» **WHAT THIS TASK INVOLVES**: Gather every line below where "function" appears.

--- THE DATA Enclosed Below ---

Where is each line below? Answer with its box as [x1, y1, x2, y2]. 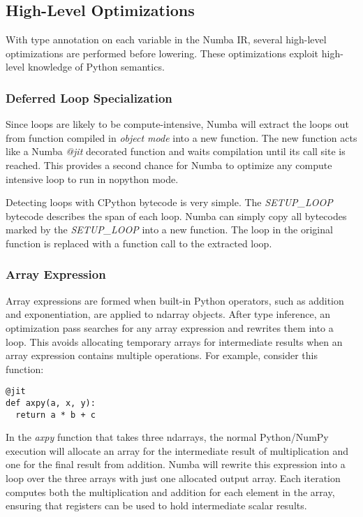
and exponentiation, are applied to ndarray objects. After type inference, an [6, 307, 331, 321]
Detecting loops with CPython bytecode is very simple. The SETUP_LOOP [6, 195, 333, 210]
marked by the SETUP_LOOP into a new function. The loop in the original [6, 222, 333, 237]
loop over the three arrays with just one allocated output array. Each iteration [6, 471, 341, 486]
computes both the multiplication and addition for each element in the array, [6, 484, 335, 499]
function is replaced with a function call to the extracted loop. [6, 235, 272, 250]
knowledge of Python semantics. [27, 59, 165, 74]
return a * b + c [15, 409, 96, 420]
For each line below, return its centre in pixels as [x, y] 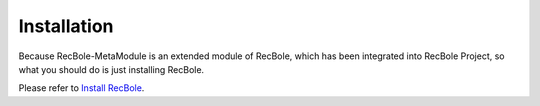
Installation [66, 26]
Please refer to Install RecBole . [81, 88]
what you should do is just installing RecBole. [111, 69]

--- End of Enclosed THE DATA ---
--- THE DATA Enclosed Below ---

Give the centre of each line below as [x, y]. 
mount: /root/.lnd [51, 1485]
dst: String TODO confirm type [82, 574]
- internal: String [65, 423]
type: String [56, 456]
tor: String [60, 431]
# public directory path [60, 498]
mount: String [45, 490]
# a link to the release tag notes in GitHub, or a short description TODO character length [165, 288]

--- End of Enclosed THE DATA ---

» **ANSWER BOX**:
marked by the SETUP_LOOP into a new function. The loop in the original [6, 222, 333, 237]
function is replaced with a function call to the extracted loop. [6, 235, 272, 250]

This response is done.